14.7.2011 #s21 Frühstücksblockade: mal wieder reine Willkür der Einsatzleitung

Heute früh gegen 6:15 kamen die ersten Bauarbeiter und mussten wieder warten, weil ca. 20 standhafte Beschützer des Stuttgarter Grund- und Mineralwassers erneut vor der Einfahrt standen und demonstrierten. Gegen 6:30 kam der Kamerawagen der Polizei und baute seinen Laufstall auf dem Dach auf, filmte aber noch nicht. Nach und nach kamen dann weitere Polizeibusse, schließlich um 6:45 auch die Einsatzleitung – diesmal jemand neues, ein zweisterniger Goldpolizist mit Adlatus aus der Ostendstraße. Diese hatten aber zuerst noch mit einem Dixiklo-Lieferanten zu kämpfen, der für die morgige Versammlung am GWM ein Dixiklo anlieferte und neben die GWM-Einfahrt stellte. Der Einsatzleiter wollte die Papiere sehen und checkte alles ganz genau – nicht, dass unerlaubterweise so eine Toilette einfach so am GWM steht! Nunja, es gibt ja auch nichts wichtigeres!

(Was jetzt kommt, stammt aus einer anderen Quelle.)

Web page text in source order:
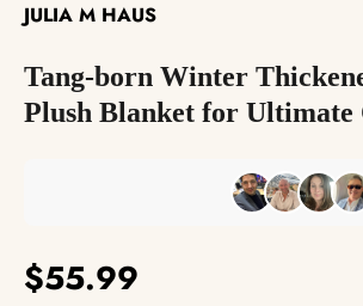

Der Adlatus kam schließlich zu einer Gruppe von Demonstranten und forderte diese auf, den Platz zu räumen und drohte einen Platzverweis an. Als niemand seiner Aufforderung nachkam, wurde der Bus der Einsatzleitung neben die blockierten Fahrzeuge gefahren, der Adlatus stieg aus und las sein Sprüchlein in ein sehr leises Megaphon und fuhr daraufhin wieder vor die Expressgüterhalle. Wenn mich nicht alles täuscht, war das der Standardspruch mit der Aufforderung, dass man die Einfahrt frei machen solle, damit die Baufahrzeuge weiterfahren können, und wenn man dieser Aufforderung nicht nachkäme, dass man kostenpflichtig abgeschleppt würde etc. pp.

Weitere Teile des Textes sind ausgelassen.